Sketch the graphs of f(x) = x^2 and g(x) = 2x. Find a number a between 0 and 2 so that when the region between the graphs of f and g for 0 <= x <= a is revolved about the y-axis, the volume of the solid produced is 7pia3/12 . Please show all work
v = ∫[0,a] π(R^2-r^2) dx
= π∫[0,a] (2x)^2 - (x^2)^2 dx
= πa^3(4/3-a^2/5)
so, we want πa^3(4/3-a^2/5) = 7/12 π a^3
4/3 - a^2/5 = 7/12
80 - 12a^2 = 35
12a^2 = 55
a = √(55/12)
oops: √45/12 = √(15/2)
To sketch the graphs of f(x) = x^2 and g(x) = 2x, we can start by plotting some points and then connecting them to form smooth curves.
For f(x) = x^2, you can choose some values of x, calculate the corresponding y = f(x), and then plot the points. For example, when x = -2, f(-2) = (-2)^2 = 4, so you have the point (-2, 4). Repeat this process with other values of x, such as -1, 0, 1, and 2. Once you have enough points, connect them smoothly to form the graph of f(x) = x^2, which is a parabola opening upwards.

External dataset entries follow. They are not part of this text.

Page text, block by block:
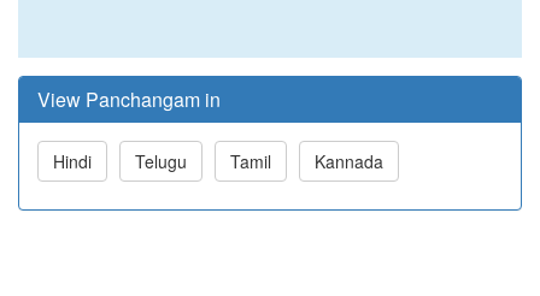
View Panchangam in
Hindi Telugu Tamil Kannada
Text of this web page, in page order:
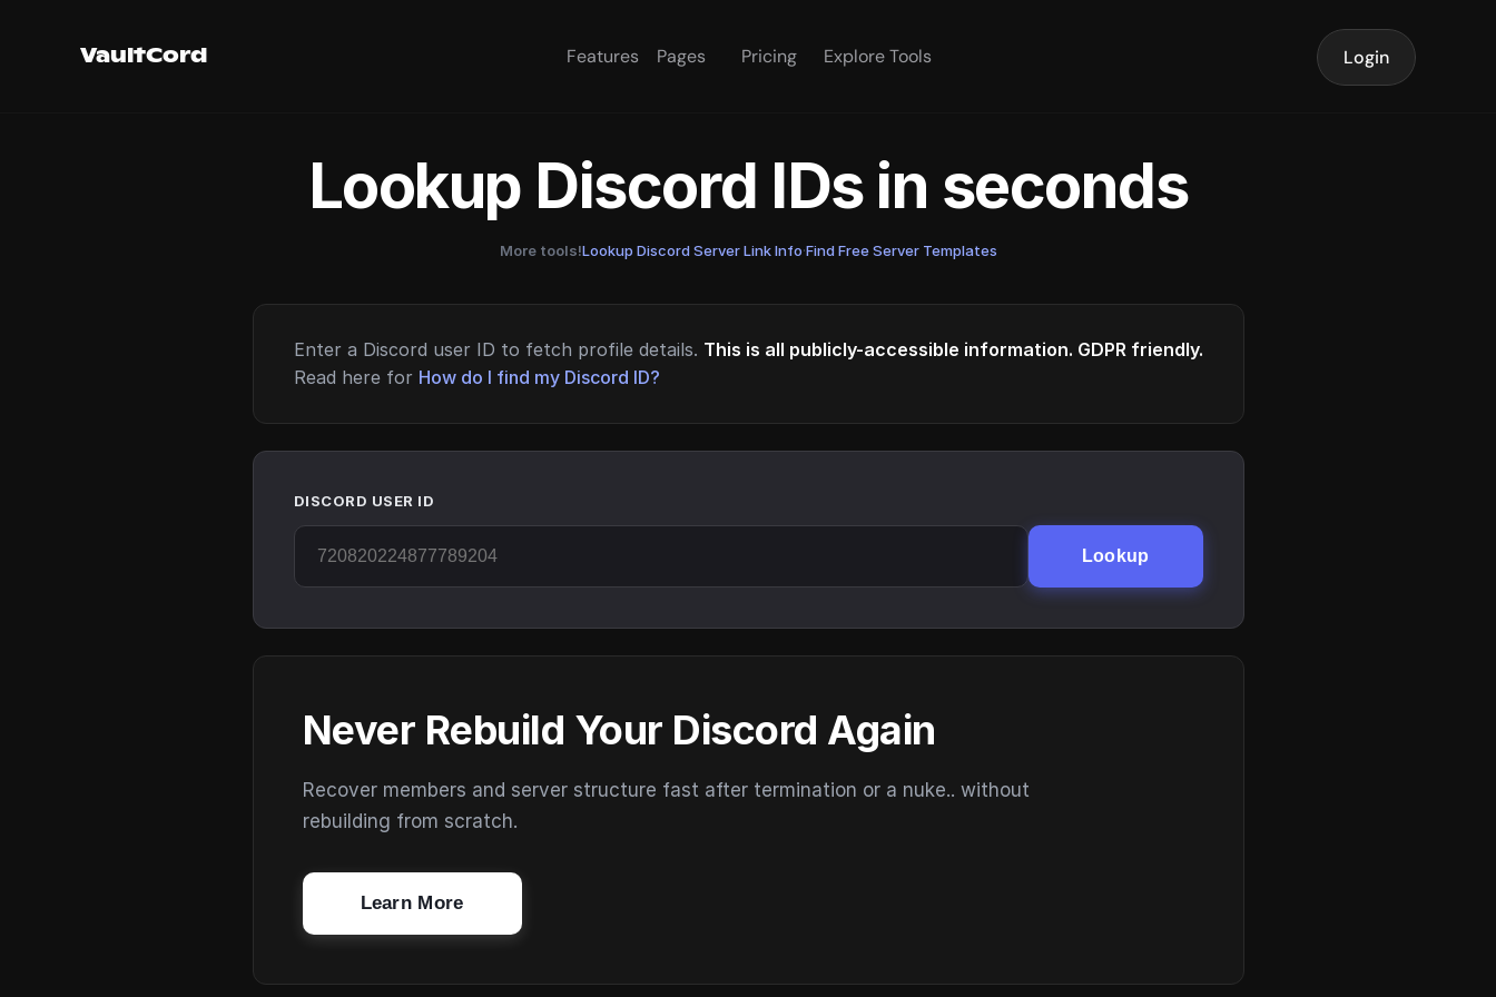
VaultCord Features Pages Pricing Explore Tools Login
Lookup Discord IDs in seconds
More tools!Lookup Discord Server Link Info·Find Free Server Templates
Enter a Discord user ID to fetch profile details. This is all publicly-accessible information. GDPR friendly.
Read here for How do I find my Discord ID?
DISCORD USER ID
Lookup
Never Rebuild Your Discord Again
Recover members and server structure fast after termination or a nuke.. without
rebuilding from scratch.
Learn More
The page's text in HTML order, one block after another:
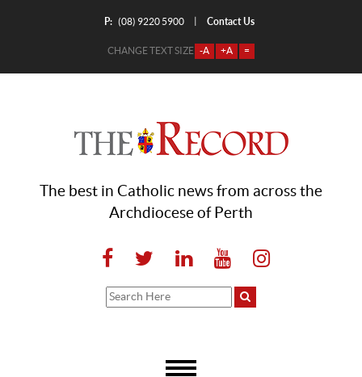
P: (08) 9220 5900 Contact Us
CHANGE TEXT SIZE -A +A =
The best in Catholic news from across the
Archdiocese of Perth
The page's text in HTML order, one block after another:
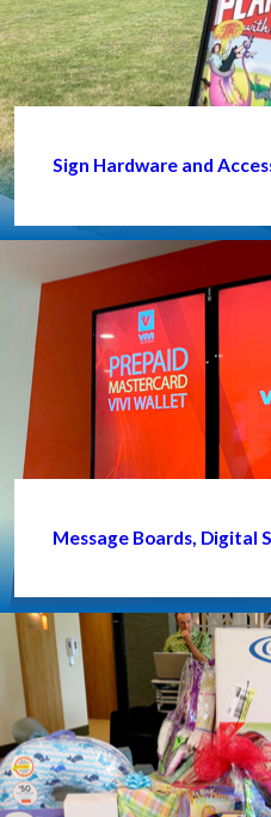
Sign Hardware and
Message Boards, Digital
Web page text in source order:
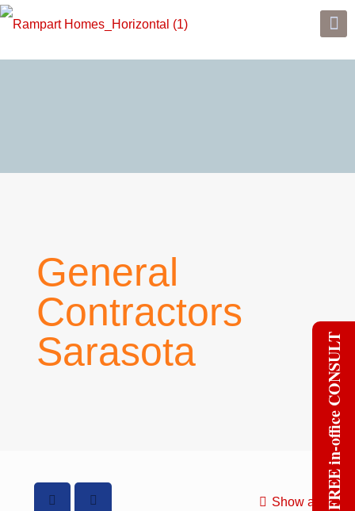
General
Contractors
Sarasota
Show all FREE in-office CONSULT
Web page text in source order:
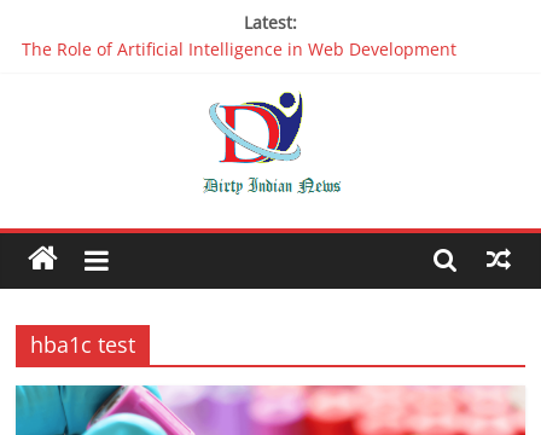
Latest:
The Role of Artificial Intelligence in Web Development
Oppo R17 Review – Step by Step Information
Appreciable Designing Services With The Best Web Design
Packers and Movers Delhi: Reliable for your Relocation
hba1c test
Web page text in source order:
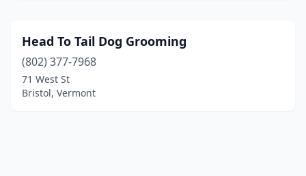
Head To Tail Dog Grooming
(802) 377-7968
71 West St
Bristol, Vermont
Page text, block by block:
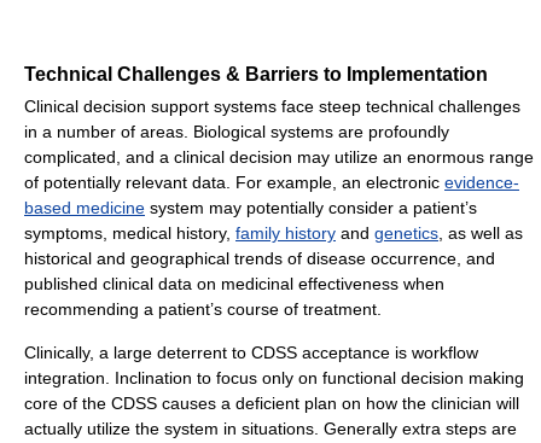
Technical Challenges & Barriers to Implementation
Clinical decision support systems face steep technical challenges
in a number of areas. Biological systems are profoundly
complicated, and a clinical decision may utilize an enormous range
of potentially relevant data. For example, an electronic evidence-
based medicine system may potentially consider a patient’s
symptoms, medical history, family history and genetics, as well as
historical and geographical trends of disease occurrence, and
published clinical data on medicinal effectiveness when
recommending a patient’s course of treatment.
Clinically, a large deterrent to CDSS acceptance is workflow
integration. Inclination to focus only on functional decision making
core of the CDSS causes a deficient plan on how the clinician will
actually utilize the system in situations. Generally extra steps are

For g(x) = 2x, you can do the same process to plot some points and then connect them. For instance, when x = -2, g(-2) = 2(-2) = -4, so you have the point (-2, -4). Repeat this for other values of x, such as -1, 0, 1, and 2. Connect the points smoothly to form the graph of g(x) = 2x, which is a straight line passing through the origin.
Now let's find the number a between 0 and 2 such that the volume of the solid produced when the region between the graphs of f and g is revolved about the y-axis is 7πa^3/12.

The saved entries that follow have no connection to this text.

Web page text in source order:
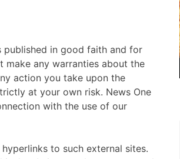
published in good faith and for
make any warranties about the
action you take upon the
at your own risk. News One
with the use of our
to such external sites.
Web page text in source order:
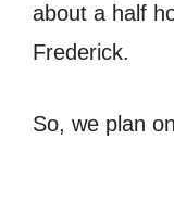
about a half
Frederick.
So, we plan
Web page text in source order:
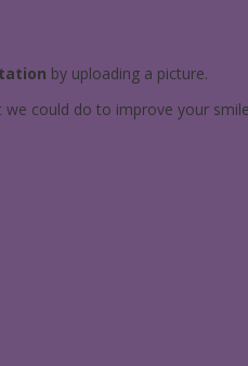
by uploading a picture.
could do to improve your
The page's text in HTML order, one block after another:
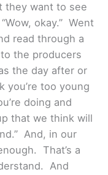
they want to see
okay.” Went
read through a
the producers
the day after or
you’re too young
doing and
that we think will
And, in our
That’s a
And
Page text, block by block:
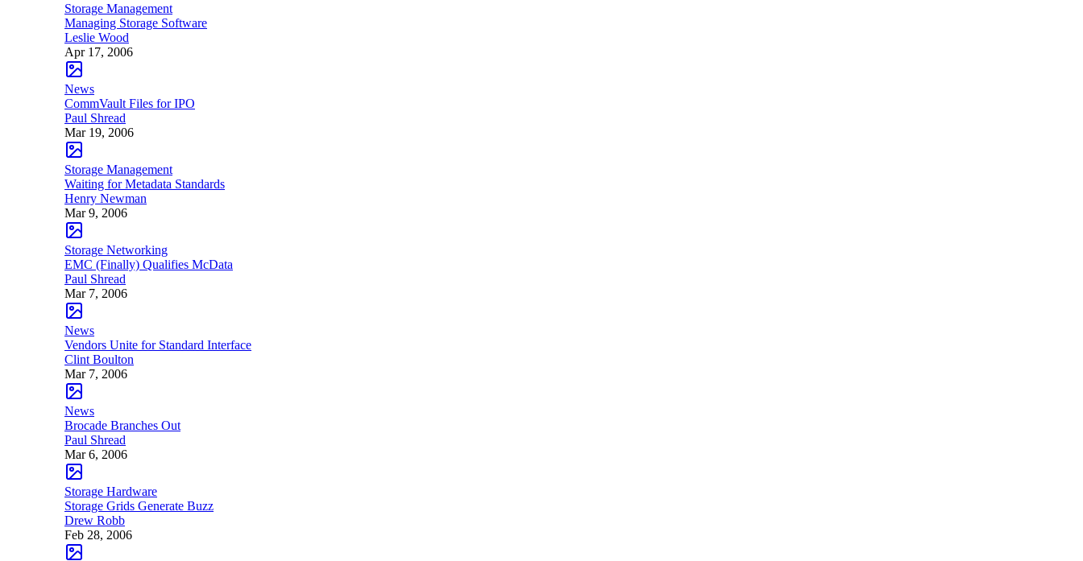
Storage Management
Managing Storage Software
Leslie Wood
Apr 17, 2006
News
CommVault Files for IPO
Paul Shread
Mar 19, 2006
Storage Management
Waiting for Metadata Standards
Henry Newman
Mar 9, 2006
Storage Networking
EMC (Finally) Qualifies McData
Paul Shread
Mar 7, 2006
News
Vendors Unite for Standard Interface
Clint Boulton
Mar 7, 2006
News
Brocade Branches Out
Paul Shread
Mar 6, 2006
Storage Hardware
Storage Grids Generate Buzz
Drew Robb
Feb 28, 2006

To find this value of a, we need to set up an integral to calculate the volume of the solid of revolution. The volume of a solid of revolution can be calculated using the formula:
V = ∫[a,b] A(x) dx
Where V is the volume, A(x) is the cross-sectional area at a given value of x, and [a,b] is the interval over which we are integrating.
In this case, the cross-sectional area at a given value of x is given by the difference in the areas between the curves f(x) and g(x) at that value of x. So the cross-sectional area is:
A(x) = π[f(x)^2 - g(x)^2]
The limits of integration are from 0 to a, as given in the question.

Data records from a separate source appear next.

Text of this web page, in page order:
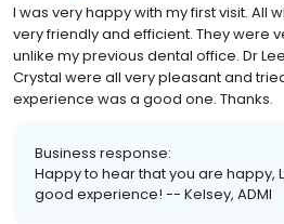
I was very happy with my first visit. All
very friendly and efficient. They were
unlike my previous dental office. Dr
Crystal were all very pleasant and
experience was a good one. Thanks.
Business response:
Happy to hear that you are happy,
good experience! -- Kelsey, ADMI
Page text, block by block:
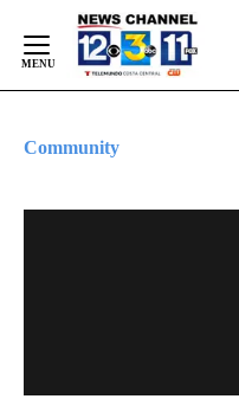
Content
Community
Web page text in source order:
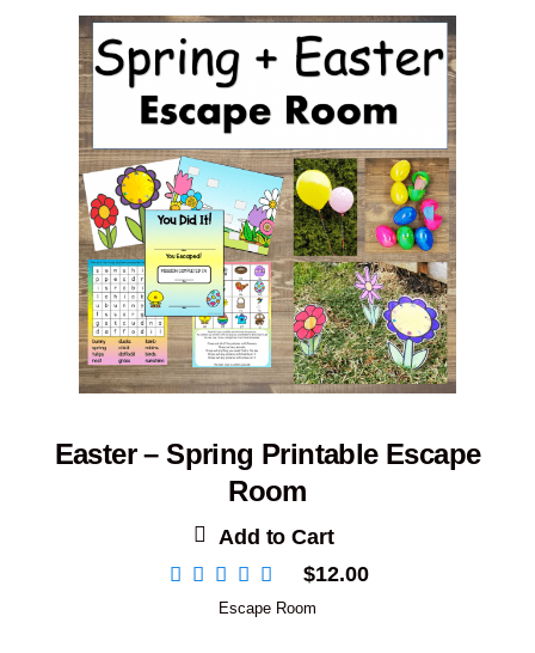
Easter – Spring Printable Escape
Room
Add to Cart
$12.00
Escape Room
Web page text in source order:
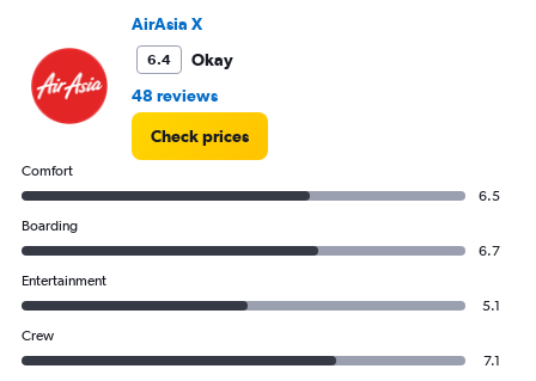
to
4500.
AirAsia X
6.4
Okay
48 reviews
Check prices
Comfort
6.5
Boarding
6.7
Entertainment
5.1
Crew
7.1
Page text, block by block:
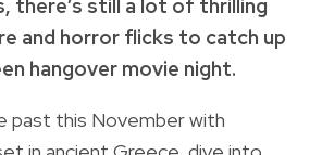
there’s still a lot of thrilling
and horror flicks to catch up
hangover movie night.
past this November with
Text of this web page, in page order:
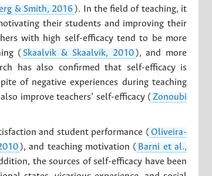
& Smith, 2016 ). In the field of teaching, it
their students and improving their
with high self-efficacy tend to be more
( Skaalvik & Skaalvik, 2010 ), and more
has also confirmed that self-efficacy is
of negative experiences during teaching
improve teachers’ self-efficacy ( Zonoubi
and student performance ( Oliveira-
), and teaching motivation ( Barni et al.,
the sources of self-efficacy have been
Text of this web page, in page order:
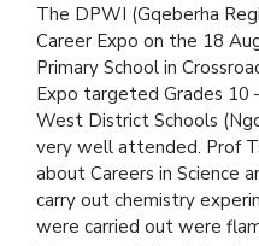
The DPWI (Gqeberha
Career Expo on the 18
Primary School in
Expo targeted Grades 10
West District Schools
very well attended. Prof
about Careers in Science
carry out chemistry
were carried out were
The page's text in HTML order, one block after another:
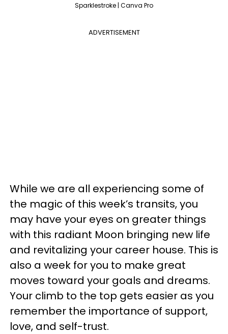
Sparklestroke | Canva Pro
ADVERTISEMENT
While we are all experiencing some of
the magic of this week’s transits, you
may have your eyes on greater things
with this radiant Moon bringing new life
and revitalizing your career house. This is
also a week for you to make great
moves toward your goals and dreams.
Your climb to the top gets easier as you
remember the importance of support,
love, and self-trust.
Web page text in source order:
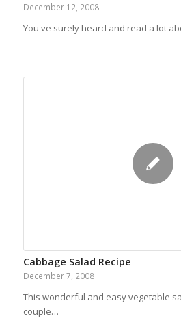
December 12, 2008
You've surely heard and read a lot
Cabbage Salad Recipe
December 7, 2008
This wonderful and easy vegetable
couple…
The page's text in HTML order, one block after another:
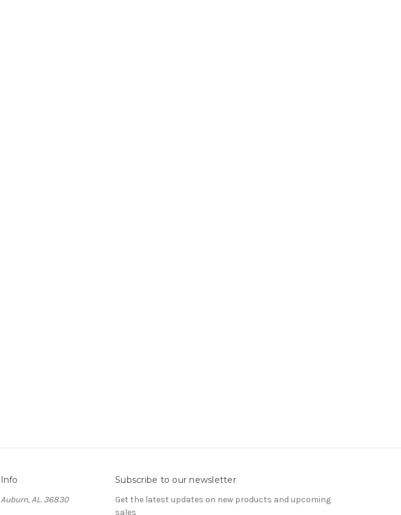
Info
Auburn, AL. 36830
Subscribe to our newsletter
Get the latest updates on new products and upcoming
sales
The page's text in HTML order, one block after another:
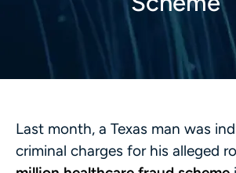
Last month, a Texas man was
criminal charges for his alleged
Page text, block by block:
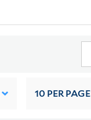
10 PER PAGE
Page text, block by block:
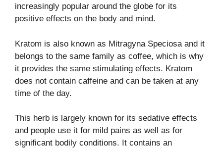
increasingly popular around the globe for its
positive effects on the body and mind.
Kratom is also known as Mitragyna Speciosa and it
belongs to the same family as coffee, which is why
it provides the same stimulating effects. Kratom
does not contain caffeine and can be taken at any
time of the day.
This herb is largely known for its sedative effects
and people use it for mild pains as well as for
significant bodily conditions. It contains an
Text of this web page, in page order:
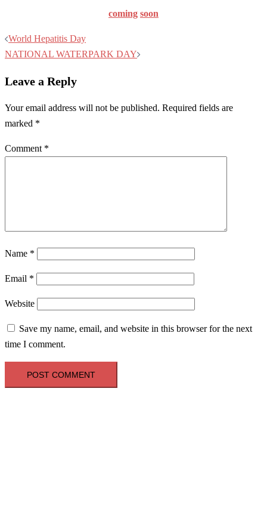
coming soon
Post
navigation
World Hepatitis Day
NATIONAL WATERPARK DAY
Leave a Reply
Your email address will not be published. Required fields are
marked *
Comment *
Name *
Email *
Website
Save my name, email, and website in this browser for the next
time I comment.
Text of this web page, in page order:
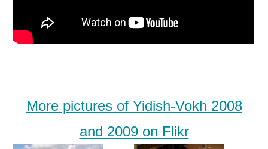
More pictures of Yidish-Vokh 2008
and 2009 on Flikr
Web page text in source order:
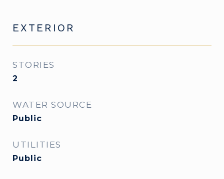
EXTERIOR
STORIES
2
WATER SOURCE
Public
UTILITIES
Public
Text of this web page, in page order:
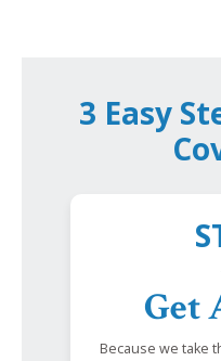
3 Easy
Get
Because we take

Therefore, the volume becomes:
V = ∫[0,a] π[f(x)^2 - g(x)^2] dx
To simplify the calculation, we need to express f(x) and g(x) in terms of x, which gives:
V = ∫[0,a] π[(x^2)^2 - (2x)^2] dx
= ∫[0,a] π[x^4 - 4x^2] dx
= π ∫[0,a] (x^4 - 4x^2) dx
Integrating this expression, we have:
V = π [(x^5)/5 - (4x^3)/3] evaluated from 0 to a
= π [(a^5)/5 - (4a^3)/3] - π [(0^5)/5 - (4(0^3))/3]
= π [(a^5)/5 - (4a^3)/3]
Now, we need to set this equal to 7πa^3/12, as stated in the question:
π [(a^5)/5 - (4a^3)/3] = 7πa^3/12
To solve for a, we can cancel out the π terms and simplify the equation:
(a^5)/5 - (4a^3)/3 = 7a^3/12
Multiplying through by the least common denominator (LCD) of 60 to eliminate fractions, we have:
12(a^5) - 20(4a^3) = 5(7a^3)
12a^5 - 80a^3 = 35a^3
12a^5 - 80a^3 - 35a^3 = 0
12a^5 - 115a^3 = 0
Factoring out an a^3 term:
a^3(12a^2 - 115) = 0
Now, set each factor equal to zero and solve for a:
a^3 = 0 --> a = 0
12a^2 - 115 = 0
Solving for a^2:
12a^2 = 115
a^2 = 115/12
Taking the square root:
a = ±√(115/12)
Since we're looking for a value between 0 and 2, we discard the negative solution and take the positive square root:
a = √(115/12)
So, the value of a between 0 and 2, such that the volume of the solid produced when the region between the graphs of f and g is revolved about the y-axis is 7πa^3/12, is a = √(115/12).